§ Exercise materials:
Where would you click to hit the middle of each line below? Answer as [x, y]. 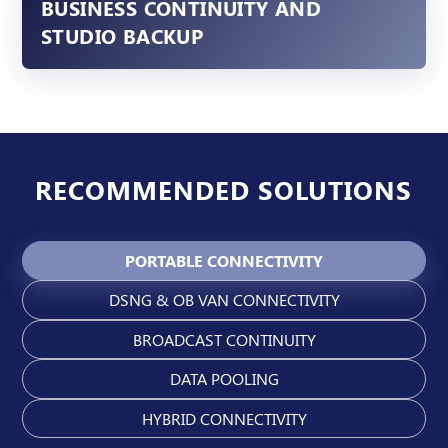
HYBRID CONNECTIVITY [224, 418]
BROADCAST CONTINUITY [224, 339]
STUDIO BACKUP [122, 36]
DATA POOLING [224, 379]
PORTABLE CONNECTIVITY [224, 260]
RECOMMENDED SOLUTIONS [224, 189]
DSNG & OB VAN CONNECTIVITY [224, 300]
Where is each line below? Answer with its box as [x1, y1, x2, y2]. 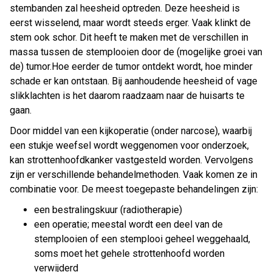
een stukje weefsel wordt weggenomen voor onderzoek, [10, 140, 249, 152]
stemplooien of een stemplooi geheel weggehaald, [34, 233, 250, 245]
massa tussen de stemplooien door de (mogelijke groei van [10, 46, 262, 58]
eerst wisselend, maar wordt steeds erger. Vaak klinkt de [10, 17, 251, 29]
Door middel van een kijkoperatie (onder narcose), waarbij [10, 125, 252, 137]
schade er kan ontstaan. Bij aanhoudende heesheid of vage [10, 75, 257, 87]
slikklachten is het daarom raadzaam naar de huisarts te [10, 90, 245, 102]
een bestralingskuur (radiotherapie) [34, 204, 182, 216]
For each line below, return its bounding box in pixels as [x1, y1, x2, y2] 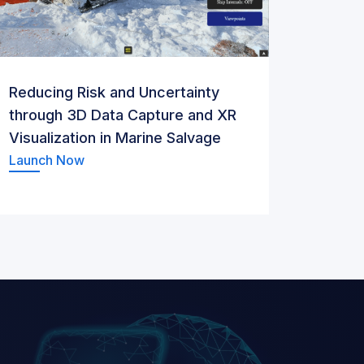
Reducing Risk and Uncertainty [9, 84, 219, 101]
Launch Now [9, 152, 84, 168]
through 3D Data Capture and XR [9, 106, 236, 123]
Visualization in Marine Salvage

§ Task requirements:
The material is to be reproduced verbatim, and no picture may appear in the copy.

§ Response area:
Where would you click to hit the middle of each line below? Answer as [x, y]. 
HYBRID CONNECTIVITY [224, 418]
BROADCAST CONTINUITY [224, 339]
STUDIO BACKUP [122, 36]
DATA POOLING [224, 379]
PORTABLE CONNECTIVITY [224, 260]
RECOMMENDED SOLUTIONS [224, 189]
DSNG & OB VAN CONNECTIVITY [224, 300]
Where is each line below? Answer with its box as [x1, y1, x2, y2]. 
een stukje weefsel wordt weggenomen voor onderzoek, [10, 140, 249, 152]
stemplooien of een stemplooi geheel weggehaald, [34, 233, 250, 245]
massa tussen de stemplooien door de (mogelijke groei van [10, 46, 262, 58]
eerst wisselend, maar wordt steeds erger. Vaak klinkt de [10, 17, 251, 29]
Door middel van een kijkoperatie (onder narcose), waarbij [10, 125, 252, 137]
schade er kan ontstaan. Bij aanhoudende heesheid of vage [10, 75, 257, 87]
slikklachten is het daarom raadzaam naar de huisarts te [10, 90, 245, 102]
een bestralingskuur (radiotherapie) [34, 204, 182, 216]
For each line below, return its bounding box in pixels as [x1, y1, x2, y2] 
Reducing Risk and Uncertainty [9, 84, 219, 101]
Launch Now [9, 152, 84, 168]
through 3D Data Capture and XR [9, 106, 236, 123]
Visualization in Marine Salvage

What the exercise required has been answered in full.